The cross-sectional areas A, C of the oil inlet 3, that is to say the smallest cross-sectional areas of the oil inlet 2, are arranged approximately in the plane of the annular cover 5 of the cooling duct 4, so that a protrusion is formed in the interior of the cooling duct, which is relative to the size of the outlet (protrusion and Size of the drain opening - not shown) leaves a defined portion of cooling oil in the cooling channel for circulation until it flows away.

The oil inlets 2 are produced as a turned part by means of a computer-controlled program. Bezuαszeichen

Piston 1

Oil inlet 2

Inner wall of the oil inlet 3

Cooling duct 4

Cover 5

Oil spray nozzle 6

Oil jet 7

Cylinder 8

Burn tray 9

Cross-sectional area A, C

Cross-sectional entry area B, D

Top dead center OT

Claims

claims

1. Oil inlet for a piston provided with a cooling channel of an internal combustion engine, with an approximately circular cover of the cooling channel to which the oil inlet is attached and the cooling channel via the oil inlet by means of an oil spray nozzle which is firmly connected to the engine housing from the crank chamber through the free interior of the piston shaft A free jet of cooling oil can be applied, characterized in that the inner wall surface (3) of the oil inlet (2) is shaped according to a function of a single-shell rotary hyperboloid or an area-limited torus, the shape being dependent on the oil spray nozzle (6) of the cooling oil jet (7) is determined in relation to the cross-sectional entry surface (B, D) of the oil inlet.

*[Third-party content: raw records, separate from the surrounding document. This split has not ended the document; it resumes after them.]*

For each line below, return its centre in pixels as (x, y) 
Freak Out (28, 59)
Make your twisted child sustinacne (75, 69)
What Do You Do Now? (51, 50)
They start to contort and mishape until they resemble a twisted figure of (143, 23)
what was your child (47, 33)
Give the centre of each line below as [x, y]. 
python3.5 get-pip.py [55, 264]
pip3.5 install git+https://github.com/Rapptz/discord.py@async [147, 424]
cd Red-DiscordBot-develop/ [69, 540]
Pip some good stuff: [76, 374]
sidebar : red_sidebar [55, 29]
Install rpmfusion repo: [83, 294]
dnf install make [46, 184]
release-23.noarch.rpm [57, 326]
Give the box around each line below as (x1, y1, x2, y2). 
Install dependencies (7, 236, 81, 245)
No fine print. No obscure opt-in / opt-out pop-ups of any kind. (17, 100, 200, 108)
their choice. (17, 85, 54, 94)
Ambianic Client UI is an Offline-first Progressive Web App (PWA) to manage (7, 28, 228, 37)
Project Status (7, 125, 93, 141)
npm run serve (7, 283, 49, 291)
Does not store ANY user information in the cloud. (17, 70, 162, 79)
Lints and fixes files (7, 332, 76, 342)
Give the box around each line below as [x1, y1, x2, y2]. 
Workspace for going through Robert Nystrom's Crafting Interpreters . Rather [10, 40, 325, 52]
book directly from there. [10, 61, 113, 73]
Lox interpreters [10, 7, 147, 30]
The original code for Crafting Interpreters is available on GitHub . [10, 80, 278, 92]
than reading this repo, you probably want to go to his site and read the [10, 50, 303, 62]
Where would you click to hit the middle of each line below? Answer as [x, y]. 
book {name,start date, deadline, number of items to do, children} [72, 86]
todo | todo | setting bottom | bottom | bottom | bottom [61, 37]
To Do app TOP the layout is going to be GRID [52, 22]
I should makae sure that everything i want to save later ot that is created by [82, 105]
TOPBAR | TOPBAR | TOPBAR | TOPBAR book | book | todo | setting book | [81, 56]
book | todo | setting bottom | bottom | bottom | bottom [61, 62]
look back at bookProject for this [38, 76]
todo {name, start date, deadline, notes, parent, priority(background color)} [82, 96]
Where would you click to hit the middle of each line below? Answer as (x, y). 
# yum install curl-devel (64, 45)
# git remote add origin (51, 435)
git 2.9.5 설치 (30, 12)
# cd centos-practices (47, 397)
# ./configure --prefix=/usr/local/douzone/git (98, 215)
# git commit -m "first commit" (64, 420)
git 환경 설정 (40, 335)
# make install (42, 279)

2. Oil inlet according to claim 1, characterized in that the inner wall surface (2) of the oil inlet (3) at an approximately perpendicular jet position of the cooling oil jet to the cross-sectional opening area (B) has a shape which in the rectangular coordinate system (x, y) by rotation of the Hyperbolic function y = + b / a * x ² -a ² arises around its y-axes, where a = 6 mm, b = 5 mm and the cross-sectional entry area (B) through a parallel cut at a distance of y _B = c = 8 mm x-axis is formed.

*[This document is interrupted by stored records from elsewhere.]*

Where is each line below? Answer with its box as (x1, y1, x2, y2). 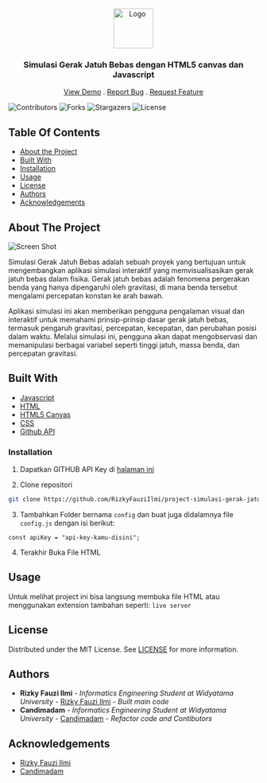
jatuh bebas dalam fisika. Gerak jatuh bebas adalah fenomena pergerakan (8, 274, 250, 283)
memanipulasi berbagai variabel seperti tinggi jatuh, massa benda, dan (8, 340, 240, 349)
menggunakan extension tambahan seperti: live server (8, 600, 192, 610)
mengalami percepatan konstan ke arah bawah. (8, 290, 164, 300)
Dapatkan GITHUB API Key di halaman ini (19, 465, 155, 474)
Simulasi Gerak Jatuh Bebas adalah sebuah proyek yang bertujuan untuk (8, 257, 246, 267)
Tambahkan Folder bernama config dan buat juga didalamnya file (19, 509, 234, 519)
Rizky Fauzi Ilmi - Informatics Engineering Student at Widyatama (19, 688, 234, 698)
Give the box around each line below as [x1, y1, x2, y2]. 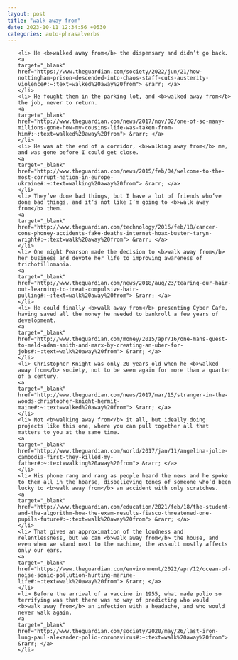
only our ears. [17, 547, 63, 554]
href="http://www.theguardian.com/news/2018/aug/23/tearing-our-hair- [17, 280, 232, 287]
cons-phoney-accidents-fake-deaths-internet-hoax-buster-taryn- [17, 230, 212, 237]
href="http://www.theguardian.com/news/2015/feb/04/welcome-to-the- [17, 168, 225, 175]
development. [17, 317, 57, 324]
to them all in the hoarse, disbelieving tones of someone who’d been [17, 479, 232, 486]
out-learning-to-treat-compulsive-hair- [17, 286, 139, 293]
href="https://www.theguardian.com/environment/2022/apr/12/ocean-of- [17, 566, 232, 573]
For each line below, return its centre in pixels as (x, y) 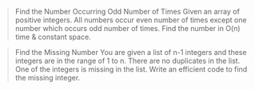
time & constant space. (53, 37)
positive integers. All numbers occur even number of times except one (131, 20)
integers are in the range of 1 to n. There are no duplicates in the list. (127, 61)
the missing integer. (48, 78)
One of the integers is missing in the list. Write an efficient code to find (131, 69)
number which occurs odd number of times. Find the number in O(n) (127, 28)
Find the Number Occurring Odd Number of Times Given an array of (127, 12)
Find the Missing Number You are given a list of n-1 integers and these (131, 52)

3. Oil inlet according to claim 1, characterized in that the inner wall surface (2) of the oil inlet (3) at an oblique jet position of the free cooling oil jet (7) with lying in each stroke position of the piston within the cross-sectional entry surface (D) of the oil inlet (2) Beam has the shape of a toroid which in the rectangular coordinate system (x, y, z) at a distance r = 20 mm from the y axis by rotating a circle with the radius R around the y axis, which is parallel to the circular surface and does not intersect the circle, where r = 20 mm, R = 13 mm and the total height h of the oil inlet is 12 mm.

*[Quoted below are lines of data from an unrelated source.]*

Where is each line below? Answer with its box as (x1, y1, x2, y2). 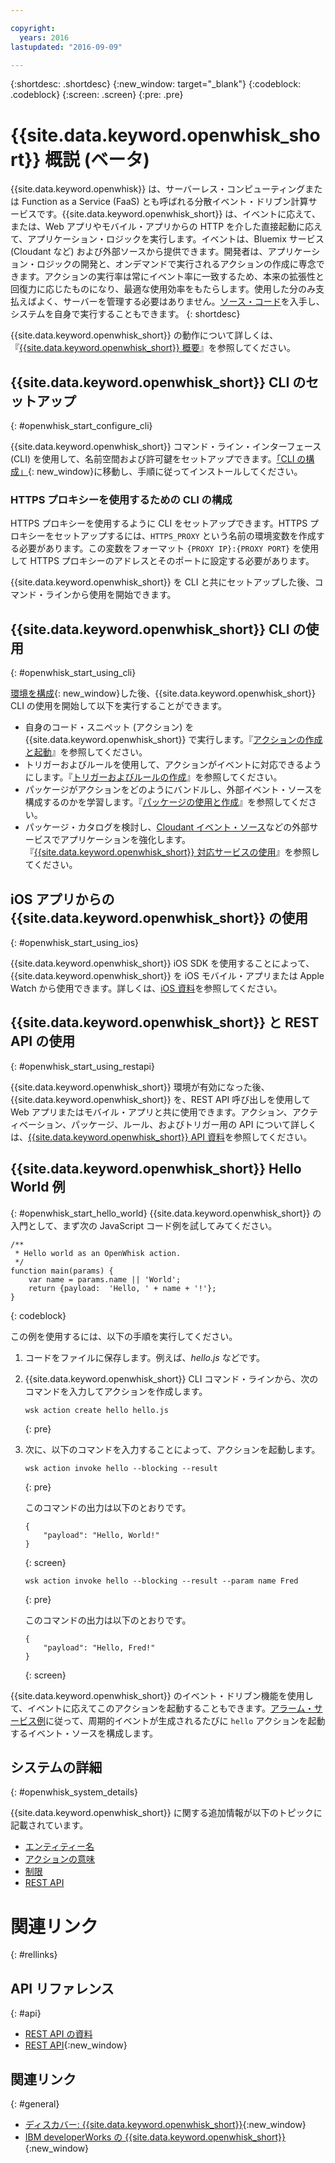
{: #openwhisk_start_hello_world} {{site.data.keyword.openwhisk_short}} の (10, 1207, 322, 1219)
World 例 (10, 1179, 66, 1196)
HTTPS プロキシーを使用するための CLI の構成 (10, 493, 233, 507)
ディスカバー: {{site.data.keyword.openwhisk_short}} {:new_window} (24, 2119, 307, 2131)
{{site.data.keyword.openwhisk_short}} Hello (10, 1161, 302, 1178)
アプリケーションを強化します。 (59, 834, 192, 846)
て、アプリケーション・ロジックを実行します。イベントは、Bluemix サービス (10, 233, 325, 245)
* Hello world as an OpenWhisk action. (14, 1248, 182, 1258)
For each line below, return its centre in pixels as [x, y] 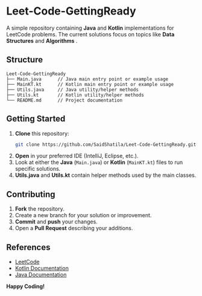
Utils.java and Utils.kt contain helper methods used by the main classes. [106, 175]
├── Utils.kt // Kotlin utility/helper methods [75, 95]
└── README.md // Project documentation [64, 100]
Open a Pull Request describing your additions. [74, 228]
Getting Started [36, 119]
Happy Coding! [26, 286]
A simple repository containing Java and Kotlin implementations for [90, 28]
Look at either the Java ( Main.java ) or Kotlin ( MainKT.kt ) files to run [99, 162]
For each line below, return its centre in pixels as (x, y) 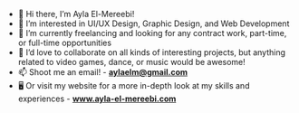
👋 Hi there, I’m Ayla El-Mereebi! (76, 14)
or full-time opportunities (64, 42)
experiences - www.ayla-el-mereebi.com (97, 99)
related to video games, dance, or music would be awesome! (132, 62)
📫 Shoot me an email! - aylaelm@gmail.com (103, 72)
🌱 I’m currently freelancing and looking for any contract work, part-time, (152, 33)
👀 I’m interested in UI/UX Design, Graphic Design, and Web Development (154, 24)
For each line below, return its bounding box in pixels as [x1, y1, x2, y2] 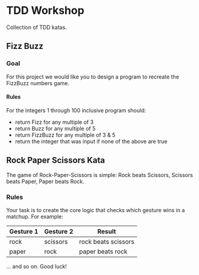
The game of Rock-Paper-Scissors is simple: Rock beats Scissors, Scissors [6, 171, 193, 178]
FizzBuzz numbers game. [6, 79, 70, 86]
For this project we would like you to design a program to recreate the [6, 73, 180, 80]
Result [97, 227, 116, 236]
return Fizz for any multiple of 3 [14, 118, 94, 126]
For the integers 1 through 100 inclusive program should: [6, 106, 147, 114]
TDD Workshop [6, 4, 84, 18]
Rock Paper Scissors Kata [6, 155, 106, 166]
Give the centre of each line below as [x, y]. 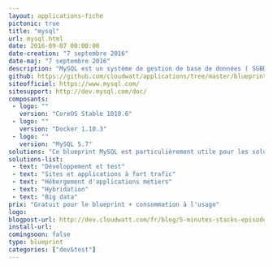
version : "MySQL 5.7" [56, 144]
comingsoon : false [39, 235]
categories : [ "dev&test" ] [52, 250]
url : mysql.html [36, 39]
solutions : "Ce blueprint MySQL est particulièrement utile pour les [129, 152]
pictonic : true [34, 24]
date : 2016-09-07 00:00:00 [54, 46]
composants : [28, 99]
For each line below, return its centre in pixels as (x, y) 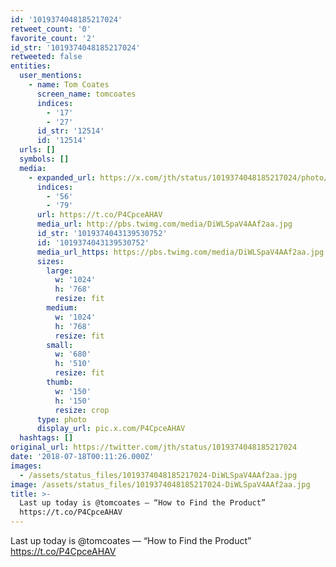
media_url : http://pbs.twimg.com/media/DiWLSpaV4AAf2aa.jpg (164, 224)
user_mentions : (51, 76)
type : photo (61, 419)
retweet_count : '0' (51, 29)
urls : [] (37, 150)
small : (60, 345)
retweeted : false (46, 57)
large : (60, 271)
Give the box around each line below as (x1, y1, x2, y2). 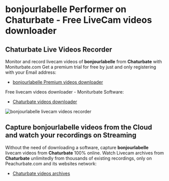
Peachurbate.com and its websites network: (5, 160, 97, 166)
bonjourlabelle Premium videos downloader (12, 79, 103, 85)
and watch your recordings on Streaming (5, 131, 137, 140)
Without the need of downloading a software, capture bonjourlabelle (5, 144, 149, 150)
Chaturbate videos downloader (12, 99, 77, 105)
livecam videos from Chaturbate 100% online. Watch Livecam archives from (5, 150, 164, 156)
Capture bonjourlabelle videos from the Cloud (5, 123, 152, 132)
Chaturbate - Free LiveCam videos (5, 14, 152, 26)
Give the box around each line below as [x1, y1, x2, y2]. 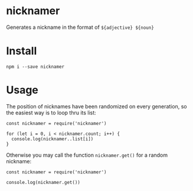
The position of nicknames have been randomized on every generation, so [6, 103, 187, 110]
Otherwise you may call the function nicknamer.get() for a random [6, 152, 168, 159]
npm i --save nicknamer [6, 64, 65, 70]
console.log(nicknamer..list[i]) [11, 136, 94, 142]
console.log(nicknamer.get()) [6, 179, 81, 185]
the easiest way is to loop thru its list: [6, 109, 96, 116]
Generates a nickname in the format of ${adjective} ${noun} [6, 24, 155, 31]
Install [6, 44, 37, 58]
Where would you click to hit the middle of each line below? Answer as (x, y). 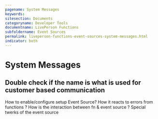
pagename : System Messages (32, 9)
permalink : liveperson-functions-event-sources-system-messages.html (77, 37)
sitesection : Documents (29, 18)
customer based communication (55, 90)
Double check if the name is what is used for (73, 83)
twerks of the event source (32, 112)
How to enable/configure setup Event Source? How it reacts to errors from (79, 102)
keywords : (15, 14)
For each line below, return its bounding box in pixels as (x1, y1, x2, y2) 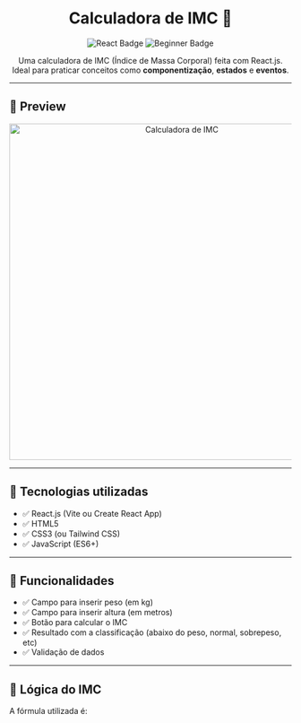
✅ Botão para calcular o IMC (21, 617, 128, 628)
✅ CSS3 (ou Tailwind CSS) (21, 528, 121, 539)
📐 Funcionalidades (9, 573, 115, 588)
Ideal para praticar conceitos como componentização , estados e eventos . (12, 65, 289, 75)
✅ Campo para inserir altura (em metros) (21, 607, 173, 618)
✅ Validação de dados (21, 647, 105, 658)
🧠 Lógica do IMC (9, 682, 102, 697)
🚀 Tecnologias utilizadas (9, 484, 149, 500)
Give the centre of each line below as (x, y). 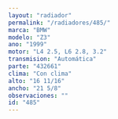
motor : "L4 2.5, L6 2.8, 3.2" (58, 52)
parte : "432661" (35, 67)
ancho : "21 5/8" (35, 88)
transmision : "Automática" (52, 59)
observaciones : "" (38, 96)
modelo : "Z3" (29, 37)
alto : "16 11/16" (37, 81)
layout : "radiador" (40, 15)
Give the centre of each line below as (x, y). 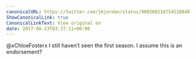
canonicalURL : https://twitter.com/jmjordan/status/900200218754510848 (98, 12)
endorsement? (24, 52)
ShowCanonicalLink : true (37, 17)
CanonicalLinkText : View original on (54, 23)
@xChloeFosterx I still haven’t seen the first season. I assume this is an (94, 46)
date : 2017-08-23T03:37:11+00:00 (48, 28)
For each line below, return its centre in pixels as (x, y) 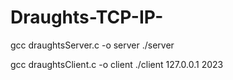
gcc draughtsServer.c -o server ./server (92, 45)
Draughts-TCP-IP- (87, 17)
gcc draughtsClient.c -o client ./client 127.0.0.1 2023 (117, 64)
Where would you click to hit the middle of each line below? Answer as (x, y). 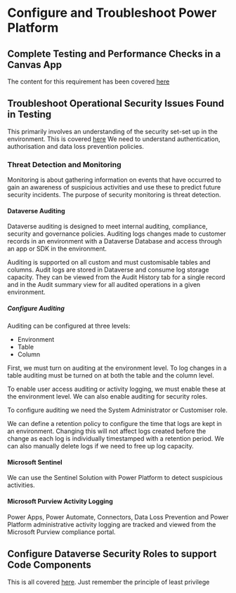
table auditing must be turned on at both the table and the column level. (111, 375)
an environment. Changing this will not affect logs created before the (107, 431)
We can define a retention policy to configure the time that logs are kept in (115, 424)
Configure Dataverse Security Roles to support (112, 554)
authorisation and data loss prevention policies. (76, 146)
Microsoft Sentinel (35, 462)
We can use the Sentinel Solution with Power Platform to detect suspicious (115, 478)
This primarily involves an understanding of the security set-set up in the (112, 131)

4. Oil inlet according to claim 1, characterized in that the cross-sectional areas (A, C) of the oil inlet (3) are arranged approximately in the plane of the annular cover (5) of the cooling channel (4).

5. Oil inlet according to claim 2, characterized in that the cross-sectional area (A) determined by the functional constant a corresponds approximately to the oil jet cross-section at top dead center (TDC) of the piston.